STL and UNICODE

Nick Blumhardt

Hi all, not using MFC for my latest prj, and having a few concerns about character portablily. These are the two approaches I've come up with, but I have no idea what I'm doing, so if anyone can give me a pointer I'll be very grateful :rose: 1. -- typedefs: #ifdef _UNICODE typedef wstring tstring #else typedef string tstring #endif 2. -- _TCHAR strings: typedef basic_string<_TCHAR> tstring .... which would you use? would you use either? cheers & happy coding nb

Michael Dunn

I use this:

typedef std::basic_string<TCHAR> _tstring

Don't forget that I/O streams have different versions too:

#ifdef _UNICODE
#define _tcout wcout;
#define _tcin wcin;
#define _tcerr wcerr;
#else
#define _tcout cout;
#define _tcin cin;
#define _tcerr cerr;
#endif

--Mike-- http://home.inreach.com/mdunn/ "Holding the away team at bay with a non-functioning phaser was an act of unmitigated gall. I admire gall." -- Lt. Cmdr. Worf

Nick Blumhardt

thanks Michael :) think we need more stl warriors in this MFC-polluted world... nb

Lost User

One thing you need to be clear on - do you want to be able to create a single exe that works on both ASCII and UNICODE systems, or do you want to create a code base that can be compiled into an ASCII exe and a separate UNICODE exe ? The entire 'TCHAR' concept that microsoft has developed is for creating a single set of source that can be compiled into both ASCII and UNICODE versions. If you are writing a program that will only be ASCII, or only UNICODE, or if you a writing a program that must be able to handle both, then the TCHAR style of coding is useless. The TCHAR/typedef approach might seem like a good idea, but there are much more significant differences between ASCII and UNICODE code other than the size of the storage uhit (8 bit or 16 bit) - for example, upper/lower case conversion is completely different between ASCII and UNICODE, so a function like : "void ToUpper(_tstring& input);" is of limited value, since although it will compile into ASCII and UNICODE versions, it will probably only work correctly in one or the other! In general, I have found that if Unicode is required, or likely to be needed, it's better just to write the entire program in std::wstring, and convert to/from ASCII(std::string) at the "edges".

Lost User

It is always usefull to use TCHAR, this will help port the code in the future! You might not wan't unicode at the moment, but in the future who knows?

James Pullicino

USES_CONVERSION; A2W("I agree with you."); (2b || !2b)

Lost User

You have missed the point - TCHAR addresses the storage issue (8 bit versus 16 bit), but nothing else. When you say something like : "You might not wan't unicode at the moment, but in the future who knows?", you are implying that the only thing that is different between a UNICODE string and an ASCII string is it's size. This is completely incorrect! A program that is written using TCHAR is NOT a UNICODE program - it is a program that uses 16 bits to store each ASCII character.
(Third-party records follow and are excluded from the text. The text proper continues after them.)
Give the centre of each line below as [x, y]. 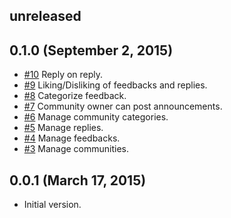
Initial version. [52, 205]
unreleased [45, 16]
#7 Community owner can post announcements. [123, 106]
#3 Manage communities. [76, 149]
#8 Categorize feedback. [75, 96]
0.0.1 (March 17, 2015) [78, 180]
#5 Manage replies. [63, 128]
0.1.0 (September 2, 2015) [91, 50]
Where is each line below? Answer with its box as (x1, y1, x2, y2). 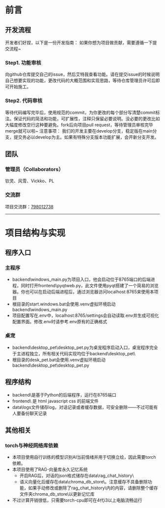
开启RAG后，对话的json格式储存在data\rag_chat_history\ (19, 473, 134, 478)
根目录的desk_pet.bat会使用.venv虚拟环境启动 (12, 357, 106, 363)
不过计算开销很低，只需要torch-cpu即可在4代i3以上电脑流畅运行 (12, 497, 142, 503)
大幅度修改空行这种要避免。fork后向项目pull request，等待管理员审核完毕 (5, 122, 154, 128)
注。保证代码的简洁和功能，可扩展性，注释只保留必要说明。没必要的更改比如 (5, 115, 160, 121)
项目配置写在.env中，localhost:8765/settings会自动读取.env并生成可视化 (12, 312, 159, 318)
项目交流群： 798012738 (5, 203, 54, 209)
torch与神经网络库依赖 (5, 442, 58, 449)
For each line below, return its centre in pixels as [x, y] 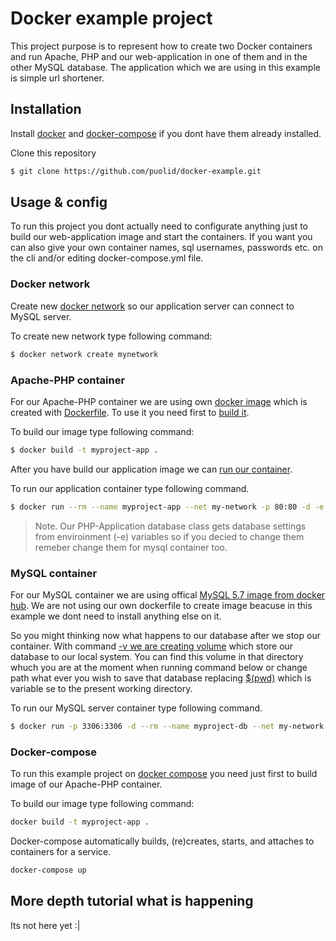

If "in the future" you really do want a UNICODE program, then you will have to review and probably rewrite any and all code that actually examines the strings in any way (especially I/O code), to reflect to details of the UNICODE specification. There are two main reasons to use UNICODE in a Windows program. 1. Efficiency. Since NT/2000/XP are all UNICODE systems internally, you avoid the 'thunking' layer of the 'A' versions of the API if you use the native 'W' versions (turned on by "#define _UNICODE"). In this case you get some sort of efficiency gain, but you re NOT writing a true UNICODE program - you are writing a UNICODE program that uses only the ASCII subset. Of course you can do this, but do not fool yourself into believeing you are writing a UNICODE program! 2. True UNICODE. In this case you are writing a program that needs to deal with Asian, Middle Eastern or European languages. UNICODE gives you the ability to store all of these, but you must work carefully to write code that works with strings - TCHAR is of no use at all for this! I have found that if you are using UNICODE for point(1), then TCHAR has value - it allows you to write one code base, then compile it into different exe's - one ASCII, one UNICODE. The UNICODE version will have a slight performance boost. However, if you are writing UNICODE for reason (2), then I have found TCHAR to be more trouble than it is worth - it constantly 'hides' the real type, and allows code to be written that will com;ile in different environments, but which does not correctly run in thise environments - in other words, it is very dangerous to write 'library' code using TCHAR, and then assume that it actually is UNICODE compliant.